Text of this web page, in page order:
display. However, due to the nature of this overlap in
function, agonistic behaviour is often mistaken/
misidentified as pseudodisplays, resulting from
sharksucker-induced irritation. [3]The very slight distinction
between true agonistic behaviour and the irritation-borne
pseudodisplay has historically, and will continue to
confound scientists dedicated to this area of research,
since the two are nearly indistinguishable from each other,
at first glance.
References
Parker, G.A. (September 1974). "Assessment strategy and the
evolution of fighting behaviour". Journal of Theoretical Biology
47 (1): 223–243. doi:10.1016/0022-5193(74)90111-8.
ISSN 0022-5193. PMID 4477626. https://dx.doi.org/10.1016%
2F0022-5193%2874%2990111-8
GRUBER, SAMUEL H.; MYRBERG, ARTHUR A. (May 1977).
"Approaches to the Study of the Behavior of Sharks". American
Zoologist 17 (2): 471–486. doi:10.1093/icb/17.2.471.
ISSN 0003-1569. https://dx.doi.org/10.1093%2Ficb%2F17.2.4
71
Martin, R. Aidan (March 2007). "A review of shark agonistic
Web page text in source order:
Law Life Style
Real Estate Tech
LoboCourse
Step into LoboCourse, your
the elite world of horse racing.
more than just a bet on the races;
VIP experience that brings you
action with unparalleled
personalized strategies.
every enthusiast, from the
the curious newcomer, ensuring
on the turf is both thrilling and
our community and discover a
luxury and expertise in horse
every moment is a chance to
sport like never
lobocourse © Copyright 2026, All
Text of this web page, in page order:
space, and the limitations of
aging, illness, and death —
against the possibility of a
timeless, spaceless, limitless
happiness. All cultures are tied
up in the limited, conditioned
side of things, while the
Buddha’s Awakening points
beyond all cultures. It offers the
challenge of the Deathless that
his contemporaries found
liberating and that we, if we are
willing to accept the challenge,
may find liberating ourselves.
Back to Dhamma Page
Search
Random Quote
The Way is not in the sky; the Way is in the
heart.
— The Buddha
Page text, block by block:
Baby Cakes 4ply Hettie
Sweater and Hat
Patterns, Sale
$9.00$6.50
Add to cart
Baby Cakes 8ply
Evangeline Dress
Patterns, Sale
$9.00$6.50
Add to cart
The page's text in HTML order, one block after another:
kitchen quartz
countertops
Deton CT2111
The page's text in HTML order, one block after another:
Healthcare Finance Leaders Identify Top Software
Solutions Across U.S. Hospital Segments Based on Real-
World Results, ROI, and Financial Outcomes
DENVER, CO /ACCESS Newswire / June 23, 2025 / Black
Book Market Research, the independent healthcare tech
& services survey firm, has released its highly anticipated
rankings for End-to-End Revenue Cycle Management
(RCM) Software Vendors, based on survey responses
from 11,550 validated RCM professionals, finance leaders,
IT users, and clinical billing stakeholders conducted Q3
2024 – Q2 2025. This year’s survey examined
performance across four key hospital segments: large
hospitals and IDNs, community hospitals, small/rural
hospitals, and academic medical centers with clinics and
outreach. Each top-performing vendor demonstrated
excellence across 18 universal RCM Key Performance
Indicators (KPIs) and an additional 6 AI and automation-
+ + + +
**REQUIRED WORK**
Of the lines above, count those containing the word "agonistic", and give the number by itself.

**ANSWER FOR THIS EXERCISE**
3